People buy insurance for different reasons, and it’s pretty important that you have the type of coverage that is consistent with your needs.

Term insurance is best used for temporary needs. The most common applications would be to provide funds in the event of a premature death for things like paying off a mortgage or to raise dependent children.

Generally speaking, mortgages will naturally get paid down over time, and kids will eventually grow up and become independent. So if you are only thinking about needing insurance to cover mortgages and kids, you don’t necessarily need a policy to last forever. Term insurance works great for these situations.

The good news is that the low interest rates don’t really affect the pricing of term insurance so much. In fact, term insurance rates have continued to decline with increases in longevity.

But not all insurance needs are temporary. If you are looking to do some estate planning with insurance, you are going to need an insurance policy that will last your lifetime.

There is a well-known phrase in the insurance world. “Buy term and invest the difference.” Frankly, folks, that phrase is nonsense. The problem with the expression “Buy term and invest the difference” is that the math doesn’t work.

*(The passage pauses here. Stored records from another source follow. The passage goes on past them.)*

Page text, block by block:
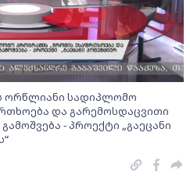
ორწლიანი სადიპლომო
და გარემოსდაცვითი
- პროექტი „გაეცანი
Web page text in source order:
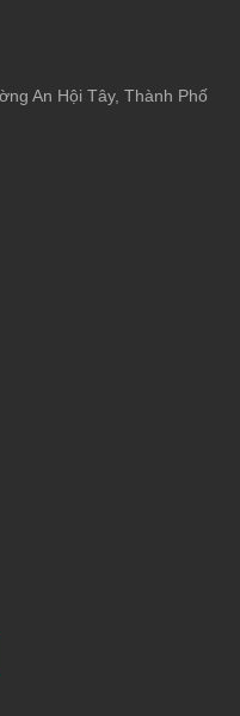
An Hội Tây, Thành Phố
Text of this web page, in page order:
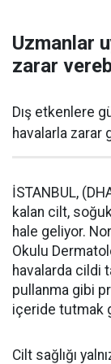
Uzmanlar
zarar
Dış etkenlere
havalarla zarar
İSTANBUL,
kalan cilt,
hale geliyor.
Okulu
havalarda cildi
pullanma gibi
içeride tutmak
Cilt sağlığı
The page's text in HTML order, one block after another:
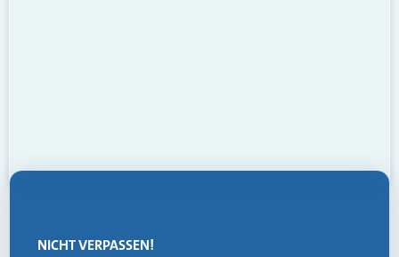
NICHT VERPASSEN!
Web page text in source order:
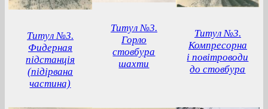
Титул №3.
Фидерная
підстанція
(підірвана
частина)
Титул №3.
Горло
стовбура
шахти
Титул №3.
Компресорна
і повітроводи
до стовбура
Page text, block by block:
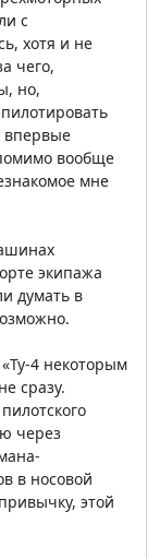
с
хотя и не
чего,
но,
впервые
вообще
мне
экипажа
думать в
4 некоторым
сразу.
через
в носовой
этой
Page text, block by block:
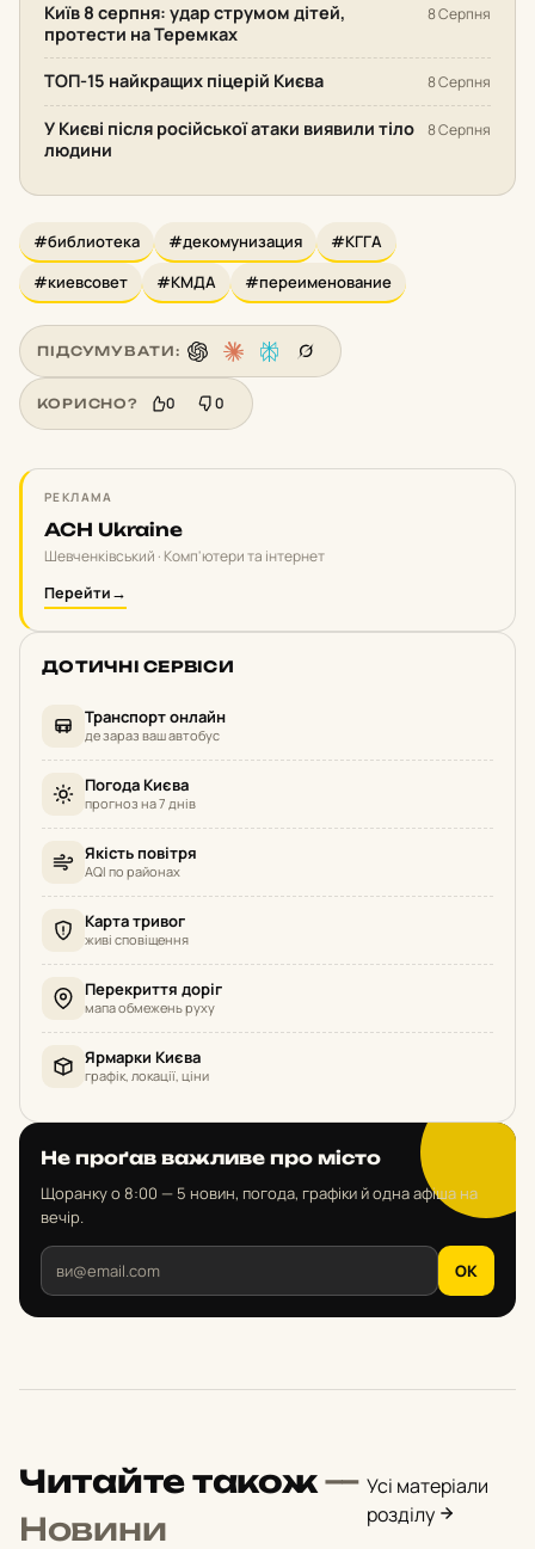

Here’s what you need to replace it with. “Buy term if your needs are temporary. Buy permanent if your needs are permanent.” Trying to cover permanent needs by buying term and investing the difference is like trying to bail out a leaky boat with a soup strainer. It’s just not that efficient.

And there are lots and lots of needs that are permanent in nature; including, but not limited to, creating a legacy, the tax efficient transfer of money to the next generation, paying the capital gains tax bill on a rental property, paying the tax bill on your RRIF, and caring for a permanently disabled family member. These are just some of the examples of needs that do not decline over time.

You can even use life insurance to make your charitable donations. I have a number of clients who make sizable charitable donations each year, and I don’t want them to stop doing that.

But what I am encouraging them to do is to complement their spontaneous donations with some planned giving. Here’s a simple example. Currently some of my clients are giving hundreds, even thousands of dollars each month to charity.

            Let’s say that they continue as before, and donate $10,000 per year to their favourite charities. Over 25 years, that’s $250,000 that they will donate. Alternatively, if they were to channel that $10,000 through a life insurance policy, they will be able to magnify the size of their donation, and be able to give more than $500,000 tax free to these same charities. Try doing that with a term policy. It ain’t going to happen.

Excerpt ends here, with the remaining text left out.